WHAT NEEDS TO BE DONE
Repeat the entries without change, omitting the pictures.

DATASET RECORDS
== == ==

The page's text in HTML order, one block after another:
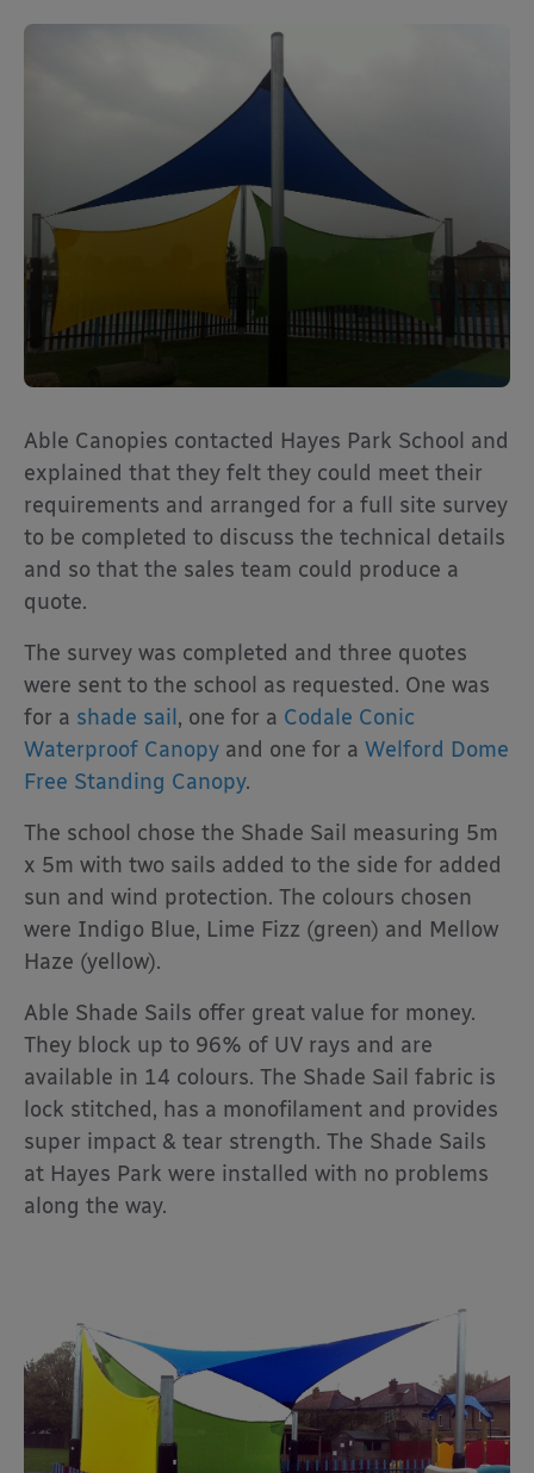
Able Canopies contacted Hayes Park School and
explained that they felt they could meet their
requirements and arranged for a full site survey
to be completed to discuss the technical details
and so that the sales team could produce a
quote.
The survey was completed and three quotes
were sent to the school as requested. One was
for a shade sail , one for a Codale Conic
Waterproof Canopy and one for a Welford Dome
Free Standing Canopy.
The school chose the Shade Sail measuring 5m
x 5m with two sails added to the side for added
sun and wind protection. The colours chosen
were Indigo Blue, Lime Fizz (green) and Mellow
Haze (yellow).
Able Shade Sails offer great value for money.
They block up to 96% of UV rays and are
available in 14 colours. The Shade Sail fabric is
lock stitched, has a monofilament and provides
super impact & tear strength. The Shade Sails
at Hayes Park were installed with no problems
along the way.

== == ==

EXERCISE RESPONSE
The page's text in HTML order, one block after another:
Able Canopies contacted Hayes Park School and
explained that they felt they could meet their
requirements and arranged for a full site survey
to be completed to discuss the technical details
and so that the sales team could produce a
quote.
The survey was completed and three quotes
were sent to the school as requested. One was
for a shade sail , one for a Codale Conic
Waterproof Canopy and one for a Welford Dome
Free Standing Canopy.
The school chose the Shade Sail measuring 5m
x 5m with two sails added to the side for added
sun and wind protection. The colours chosen
were Indigo Blue, Lime Fizz (green) and Mellow
Haze (yellow).
Able Shade Sails offer great value for money.
They block up to 96% of UV rays and are
available in 14 colours. The Shade Sail fabric is
lock stitched, has a monofilament and provides
super impact & tear strength. The Shade Sails
at Hayes Park were installed with no problems
along the way.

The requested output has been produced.